Starting to feather out. Cute little guys.. What are they?


----------



## annlouise (Jul 29, 2012)

i have no clue we had to buy fertile eggs as we have no roo so its pot luck for us.its the first time we have had a broody so we weren't all that organised in picking eggs carefully.


----------



## rob (Jun 20, 2012)

cute birds ya got there.


----------



## cogburn (Jul 16, 2012)

I'll show you a pic of a chick of mine, it looks just like one of yours, which is now a partridge color hen.

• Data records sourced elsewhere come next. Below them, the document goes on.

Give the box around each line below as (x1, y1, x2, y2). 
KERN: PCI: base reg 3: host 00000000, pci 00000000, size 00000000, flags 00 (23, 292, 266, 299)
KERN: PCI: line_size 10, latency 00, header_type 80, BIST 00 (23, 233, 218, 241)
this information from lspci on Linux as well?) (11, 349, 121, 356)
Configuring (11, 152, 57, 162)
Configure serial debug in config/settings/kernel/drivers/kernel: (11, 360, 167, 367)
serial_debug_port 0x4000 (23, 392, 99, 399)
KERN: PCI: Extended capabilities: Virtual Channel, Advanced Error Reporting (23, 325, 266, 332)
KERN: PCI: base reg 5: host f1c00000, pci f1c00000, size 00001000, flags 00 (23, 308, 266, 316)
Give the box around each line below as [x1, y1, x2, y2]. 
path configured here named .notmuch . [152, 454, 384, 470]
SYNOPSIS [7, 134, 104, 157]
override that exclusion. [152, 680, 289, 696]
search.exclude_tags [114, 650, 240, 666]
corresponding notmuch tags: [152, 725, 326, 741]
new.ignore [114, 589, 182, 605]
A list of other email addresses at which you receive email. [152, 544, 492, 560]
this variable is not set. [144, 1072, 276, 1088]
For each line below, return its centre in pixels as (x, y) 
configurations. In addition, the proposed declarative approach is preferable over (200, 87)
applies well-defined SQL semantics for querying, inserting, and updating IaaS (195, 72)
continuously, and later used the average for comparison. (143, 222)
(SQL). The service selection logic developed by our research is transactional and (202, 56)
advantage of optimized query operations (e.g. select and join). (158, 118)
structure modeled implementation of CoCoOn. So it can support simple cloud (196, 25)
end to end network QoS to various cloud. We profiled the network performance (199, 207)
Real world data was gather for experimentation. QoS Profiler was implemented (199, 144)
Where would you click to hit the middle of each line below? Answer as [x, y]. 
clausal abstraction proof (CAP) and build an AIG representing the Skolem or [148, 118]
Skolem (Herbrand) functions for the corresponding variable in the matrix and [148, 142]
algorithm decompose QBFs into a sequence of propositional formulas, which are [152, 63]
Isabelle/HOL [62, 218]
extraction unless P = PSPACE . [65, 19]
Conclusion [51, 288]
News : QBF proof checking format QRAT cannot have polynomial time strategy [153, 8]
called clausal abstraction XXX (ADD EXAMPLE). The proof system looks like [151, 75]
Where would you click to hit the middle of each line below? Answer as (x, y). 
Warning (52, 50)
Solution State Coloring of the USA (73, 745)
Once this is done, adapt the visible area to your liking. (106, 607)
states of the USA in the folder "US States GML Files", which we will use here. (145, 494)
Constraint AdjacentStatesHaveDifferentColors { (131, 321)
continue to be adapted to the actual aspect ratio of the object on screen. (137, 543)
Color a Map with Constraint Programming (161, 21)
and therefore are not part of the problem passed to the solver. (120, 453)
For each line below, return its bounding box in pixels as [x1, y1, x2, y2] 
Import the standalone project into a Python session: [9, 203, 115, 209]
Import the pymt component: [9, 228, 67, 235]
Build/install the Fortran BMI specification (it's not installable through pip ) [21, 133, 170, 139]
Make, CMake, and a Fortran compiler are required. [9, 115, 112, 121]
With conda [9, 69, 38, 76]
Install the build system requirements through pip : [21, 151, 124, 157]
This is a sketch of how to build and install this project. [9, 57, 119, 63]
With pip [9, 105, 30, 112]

The one with the racing stripes.. Lol


----------



## annlouise (Jul 29, 2012)

cogburn said:


> I'll show you a pic of a chick of mine, it looks just like one of yours, which is now a partridge color hen. The one with the racing stripes.. Lol


do you have a pic of what she looks like now??


----------



## annlouise (Jul 29, 2012)

rob said:


> cute birds ya got there.


thanks rob i think so but i am definitely biased lol


----------



## Energyvet (Jul 25, 2012)

They are gorgeous. So many colors and patterns. Nice variety when they get older. Kinda like a rainbow flock. I just cannot wait for some of my own.....


----------



## 7chicks (Jun 29, 2012)

Beautiful happy healthy babies! They each are just absolutely beautiful! Congratulations.


----------



## cogburn (Jul 16, 2012)

Sorry been out all day... I'll get a pic of her now, they fly up to the brooder pen at night and I lock them up. In the morning I turn them loose and I'll catch her and snap a photo then.


----------



## cogburn (Jul 16, 2012)

Here ya go...


----------



## annlouise (Jul 29, 2012)

so beautiful!!!


----------